In short, if we are going to let AI loose in the archive, we need to start working on processes and technological/human integrations that are the most advantageous combinations of bots and brains. And this holds true outside of the archive as well.
Neural Neighbors
The numerical scores produced by the computer can also relate objects in vast collections in ways that help humans do visual rather than textual searches. Doug Duhaime, Monica Ong Reed, and Peter Leonard of Yale’s Digital Humanities Lab ran 27,000 images from the nineteenth-century Meserve-Kunhardt Collection (one of the largest collections of 19th-century photography) at the Beinecke Rare Book and Manuscript Library through a neural network, which then clustered the images into categories through 2,048 ways of “seeing.” The math and database could then be used to produce a map of the collection as a set of continents and archipelagos of similar and distant photographs.
Through this new interface, you can zoom into one section (at about 100x, below) to find all of the photographs of boxers in a cluster.
The Neural Neighbors project reveals the similarity scores in another prototype search tool. As David Leonard noted in a presentation (PDF) of this work at a meeting of the Coalition for Networked Information, much of the action is happening in the penultimate stage of the process, when those scores emerge. And that is also where an archivist can step in and take the reins back from the computer, to transform the mathematics into more rigorous categories of description, or to dream up a new user interface for accessing the collection.

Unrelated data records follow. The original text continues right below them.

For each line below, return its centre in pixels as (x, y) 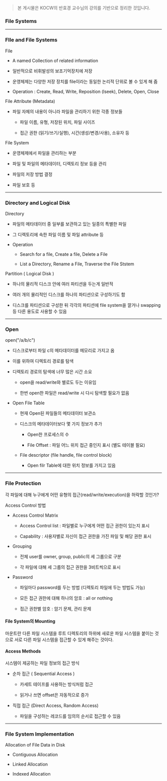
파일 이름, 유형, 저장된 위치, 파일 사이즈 (57, 122)
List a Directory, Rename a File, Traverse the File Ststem (77, 264)
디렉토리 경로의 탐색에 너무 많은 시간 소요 (52, 372)
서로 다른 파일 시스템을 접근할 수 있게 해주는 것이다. (64, 640)
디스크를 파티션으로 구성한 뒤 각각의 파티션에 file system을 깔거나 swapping (86, 305)
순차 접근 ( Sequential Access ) (43, 674)
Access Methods (23, 651)
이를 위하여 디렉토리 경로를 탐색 (43, 361)
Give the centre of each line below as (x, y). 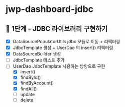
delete (27, 100)
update (28, 94)
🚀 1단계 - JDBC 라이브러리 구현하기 (57, 28)
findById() (31, 77)
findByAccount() (37, 83)
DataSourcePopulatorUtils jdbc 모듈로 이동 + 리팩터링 (66, 41)
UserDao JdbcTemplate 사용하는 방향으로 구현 (59, 66)
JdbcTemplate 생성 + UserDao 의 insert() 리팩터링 (63, 48)
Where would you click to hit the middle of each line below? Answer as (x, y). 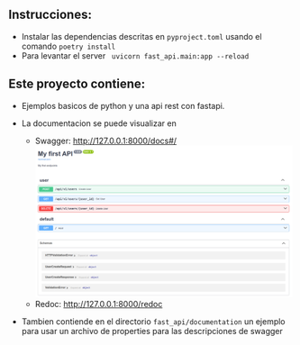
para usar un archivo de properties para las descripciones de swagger (152, 331)
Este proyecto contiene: (77, 84)
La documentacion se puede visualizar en (99, 123)
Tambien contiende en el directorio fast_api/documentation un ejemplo (153, 322)
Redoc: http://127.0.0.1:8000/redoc (99, 304)
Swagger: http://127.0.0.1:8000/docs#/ (106, 141)
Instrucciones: (50, 15)
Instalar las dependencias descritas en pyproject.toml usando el (141, 36)
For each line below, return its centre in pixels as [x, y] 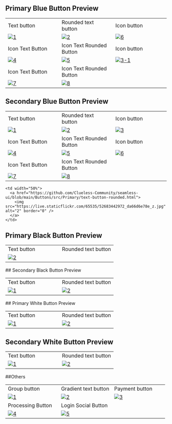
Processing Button [30, 406]
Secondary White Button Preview [59, 342]
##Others [15, 377]
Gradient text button [85, 389]
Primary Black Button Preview [54, 236]
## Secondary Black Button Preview [43, 270]
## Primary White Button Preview [40, 303]
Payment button [133, 389]
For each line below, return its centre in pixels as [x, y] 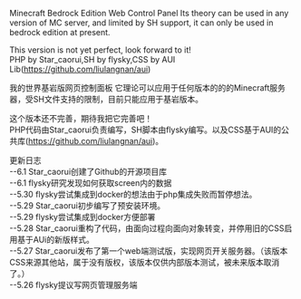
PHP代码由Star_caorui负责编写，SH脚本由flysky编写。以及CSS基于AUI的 [146, 130]
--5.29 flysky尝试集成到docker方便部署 [83, 217]
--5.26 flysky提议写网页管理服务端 [73, 285]
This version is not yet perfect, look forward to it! [101, 50]
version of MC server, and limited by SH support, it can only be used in [141, 23]
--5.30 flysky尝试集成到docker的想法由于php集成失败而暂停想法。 [133, 194]
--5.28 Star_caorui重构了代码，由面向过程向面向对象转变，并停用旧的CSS [147, 228]
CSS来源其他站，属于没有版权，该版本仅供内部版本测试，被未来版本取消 [145, 262]
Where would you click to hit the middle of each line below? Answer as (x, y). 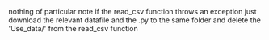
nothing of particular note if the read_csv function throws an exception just (132, 12)
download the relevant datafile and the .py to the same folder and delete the (134, 20)
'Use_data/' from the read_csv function (74, 28)
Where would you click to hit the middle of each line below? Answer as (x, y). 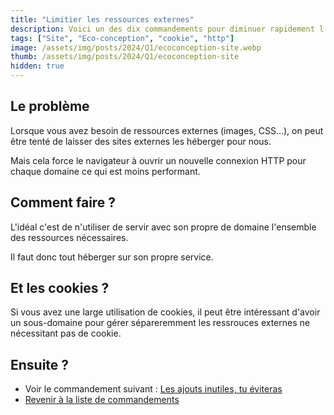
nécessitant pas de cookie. (66, 333)
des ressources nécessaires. (69, 237)
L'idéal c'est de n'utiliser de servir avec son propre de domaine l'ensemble (163, 227)
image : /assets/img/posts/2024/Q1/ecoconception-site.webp (136, 47)
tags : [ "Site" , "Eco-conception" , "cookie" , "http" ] (122, 38)
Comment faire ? (63, 202)
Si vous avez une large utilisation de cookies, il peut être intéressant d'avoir (165, 312)
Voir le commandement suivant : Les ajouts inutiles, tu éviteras (153, 389)
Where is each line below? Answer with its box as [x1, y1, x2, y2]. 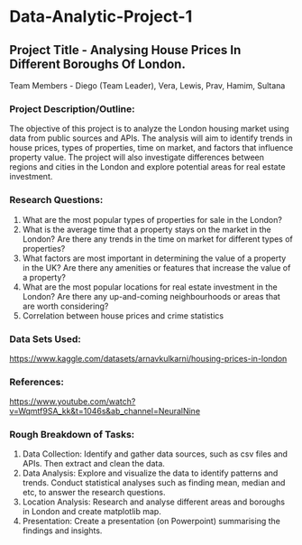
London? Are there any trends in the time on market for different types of [22, 233, 293, 245]
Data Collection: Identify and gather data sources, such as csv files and [22, 448, 288, 459]
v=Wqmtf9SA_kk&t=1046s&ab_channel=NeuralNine [9, 406, 201, 417]
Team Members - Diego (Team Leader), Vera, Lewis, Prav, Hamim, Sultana [9, 80, 286, 91]
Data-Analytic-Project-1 [9, 6, 193, 27]
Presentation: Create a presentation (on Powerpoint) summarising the [22, 516, 281, 527]
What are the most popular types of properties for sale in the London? [22, 214, 282, 225]
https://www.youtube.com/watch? [9, 396, 136, 407]
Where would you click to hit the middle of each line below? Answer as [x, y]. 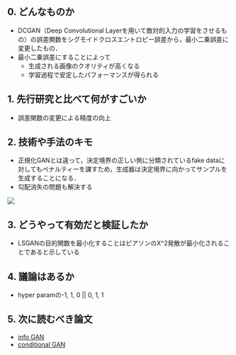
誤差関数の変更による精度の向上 [64, 118]
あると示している [55, 252]
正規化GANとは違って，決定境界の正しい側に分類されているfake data [118, 160]
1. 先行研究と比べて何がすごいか [77, 100]
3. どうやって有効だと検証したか [78, 225]
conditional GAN [41, 344]
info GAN [31, 337]
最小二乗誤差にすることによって [64, 57]
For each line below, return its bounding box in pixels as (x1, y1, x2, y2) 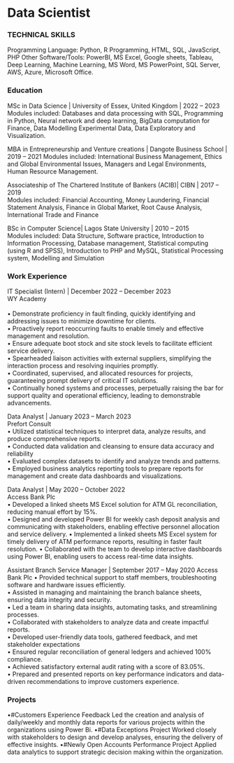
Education (7, 85, 43, 95)
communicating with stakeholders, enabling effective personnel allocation (7, 523, 220, 531)
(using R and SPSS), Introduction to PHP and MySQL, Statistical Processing (7, 246, 224, 255)
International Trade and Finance (7, 210, 99, 218)
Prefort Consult (7, 420, 52, 428)
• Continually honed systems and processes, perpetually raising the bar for (7, 384, 224, 393)
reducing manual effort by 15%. (7, 507, 98, 516)
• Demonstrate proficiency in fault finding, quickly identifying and (7, 309, 196, 318)
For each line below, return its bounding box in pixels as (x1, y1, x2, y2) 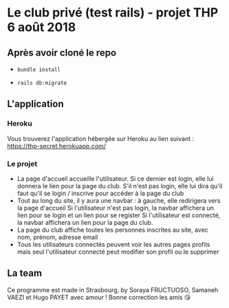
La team (7, 267, 43, 279)
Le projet (7, 159, 38, 168)
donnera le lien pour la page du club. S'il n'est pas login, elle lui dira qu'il (17, 181, 223, 190)
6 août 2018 (7, 19, 76, 35)
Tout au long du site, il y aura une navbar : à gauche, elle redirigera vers (17, 196, 221, 204)
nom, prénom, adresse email (17, 232, 98, 241)
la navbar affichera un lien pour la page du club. (17, 218, 153, 226)
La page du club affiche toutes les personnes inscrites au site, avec (17, 225, 208, 234)
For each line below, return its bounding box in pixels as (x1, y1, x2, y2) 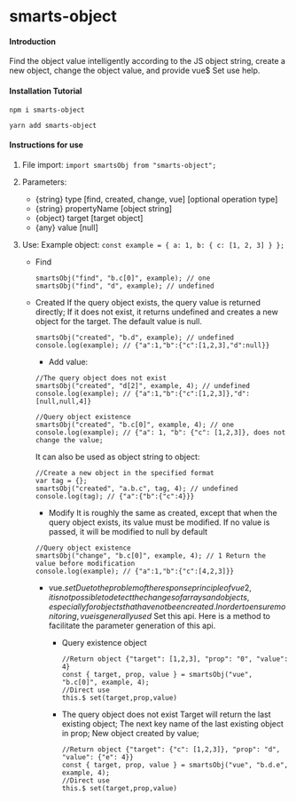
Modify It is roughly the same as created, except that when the (48, 507, 277, 518)
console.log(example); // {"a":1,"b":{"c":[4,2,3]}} (35, 567, 235, 576)
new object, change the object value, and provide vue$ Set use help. (9, 65, 261, 76)
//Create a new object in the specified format (35, 468, 214, 477)
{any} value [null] (35, 222, 99, 233)
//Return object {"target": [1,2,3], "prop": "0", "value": (61, 655, 289, 663)
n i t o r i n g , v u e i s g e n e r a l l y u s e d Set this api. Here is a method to (48, 610, 270, 621)
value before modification (35, 559, 136, 568)
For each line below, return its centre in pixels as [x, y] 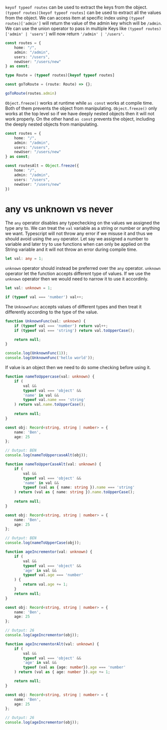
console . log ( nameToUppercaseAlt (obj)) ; [47, 455]
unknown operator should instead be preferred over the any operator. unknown [83, 268]
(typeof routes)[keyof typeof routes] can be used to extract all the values [83, 13]
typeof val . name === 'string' [54, 400]
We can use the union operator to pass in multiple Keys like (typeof [74, 29]
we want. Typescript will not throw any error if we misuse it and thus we [79, 234]
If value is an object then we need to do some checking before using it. [78, 368]
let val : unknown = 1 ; [29, 288]
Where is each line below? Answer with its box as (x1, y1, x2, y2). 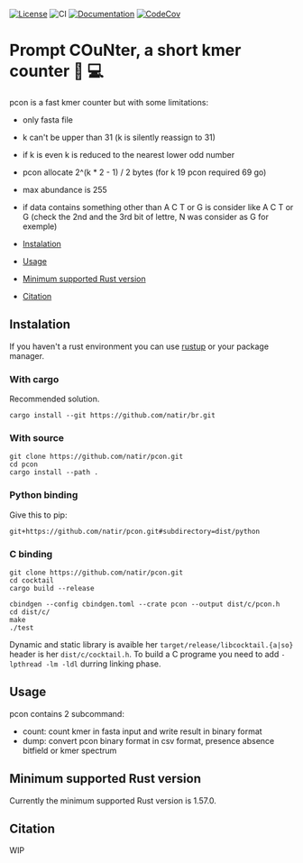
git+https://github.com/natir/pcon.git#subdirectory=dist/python (9, 527, 260, 536)
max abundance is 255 (22, 184, 108, 195)
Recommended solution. (9, 393, 100, 405)
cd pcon (9, 460, 39, 469)
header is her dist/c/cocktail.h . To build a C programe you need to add (9, 648, 280, 659)
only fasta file (22, 114, 74, 125)
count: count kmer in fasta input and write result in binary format (22, 726, 263, 737)
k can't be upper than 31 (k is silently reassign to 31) (22, 132, 216, 142)
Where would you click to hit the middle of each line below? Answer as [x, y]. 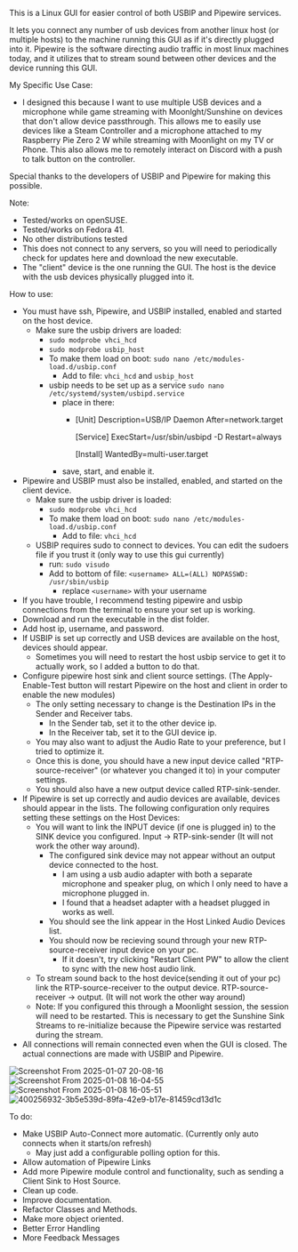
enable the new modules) [68, 694]
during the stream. [69, 1035]
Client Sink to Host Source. [72, 1181]
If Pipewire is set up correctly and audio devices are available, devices [151, 799]
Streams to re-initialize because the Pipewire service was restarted [158, 1025]
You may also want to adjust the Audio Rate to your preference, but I [161, 742]
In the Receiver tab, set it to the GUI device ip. [133, 732]
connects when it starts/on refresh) [87, 1143]
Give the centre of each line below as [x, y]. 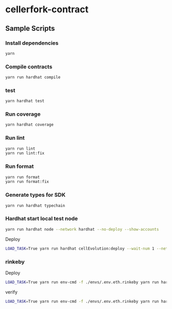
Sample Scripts [30, 28]
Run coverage [23, 114]
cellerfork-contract [47, 9]
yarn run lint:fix [25, 153]
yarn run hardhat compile [33, 77]
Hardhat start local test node [42, 219]
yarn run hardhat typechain [35, 205]
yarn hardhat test [25, 101]
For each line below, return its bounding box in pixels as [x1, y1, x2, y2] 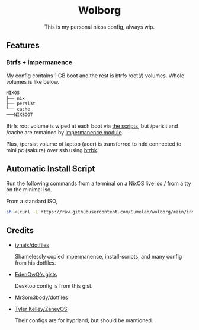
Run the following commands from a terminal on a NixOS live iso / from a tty [6, 180, 191, 187]
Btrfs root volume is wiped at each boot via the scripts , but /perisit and [6, 122, 178, 130]
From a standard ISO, [6, 197, 58, 205]
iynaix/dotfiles [14, 241, 49, 249]
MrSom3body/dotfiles [14, 294, 68, 301]
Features [6, 40, 40, 51]
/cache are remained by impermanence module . [6, 129, 124, 136]
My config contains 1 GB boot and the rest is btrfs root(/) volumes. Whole [6, 72, 185, 79]
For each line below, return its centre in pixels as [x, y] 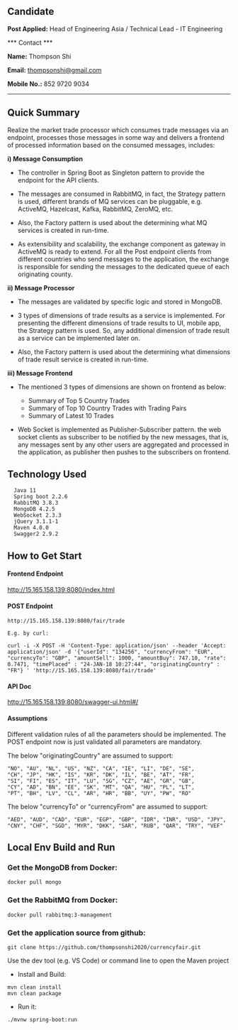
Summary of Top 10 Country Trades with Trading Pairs [107, 408]
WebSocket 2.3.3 [38, 515]
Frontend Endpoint [35, 574]
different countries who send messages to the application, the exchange [123, 259]
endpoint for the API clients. [58, 180]
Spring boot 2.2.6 [41, 497]
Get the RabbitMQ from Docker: [63, 900]
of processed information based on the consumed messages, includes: [111, 145]
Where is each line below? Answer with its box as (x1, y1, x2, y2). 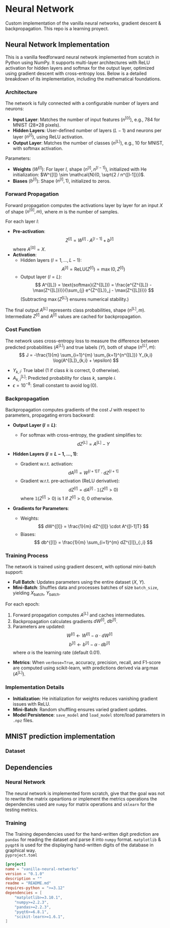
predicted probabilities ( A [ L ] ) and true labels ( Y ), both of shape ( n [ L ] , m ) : (5, 343, 156, 350)
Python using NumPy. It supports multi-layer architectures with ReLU (5, 59, 150, 66)
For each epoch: (5, 601, 40, 607)
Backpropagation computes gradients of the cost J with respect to (5, 407, 145, 413)
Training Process (5, 552, 48, 559)
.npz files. (12, 717, 34, 723)
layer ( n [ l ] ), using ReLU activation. (12, 133, 84, 140)
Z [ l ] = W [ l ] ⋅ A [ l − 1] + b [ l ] (65, 236, 114, 243)

(See also: John Resig’s pioneering work in this area: “Ukiyo-e.org: Aggregating and Analyzing Digitized Japanese Woodblock Prints.”)
Some Fun with Image Pathways
Liz Gallagher, a data scientist at the Wellcome Trust, recently used similar methods to the Neural Neighbors project on the Welcome’s large collection of digitized works related to health and medical history.
Then, using Google’s X Degrees of Separation code, she created pathways of hidden connections between dissimilar images, tracing a set of hops between more closely related images to get there one step at a time, from left to right in each row.
Each adjacent image is fairly similar according to the computer, but the ends of the rows are not. And some of the hops, especially in the middle, are fairly amusing and even a bit poetic?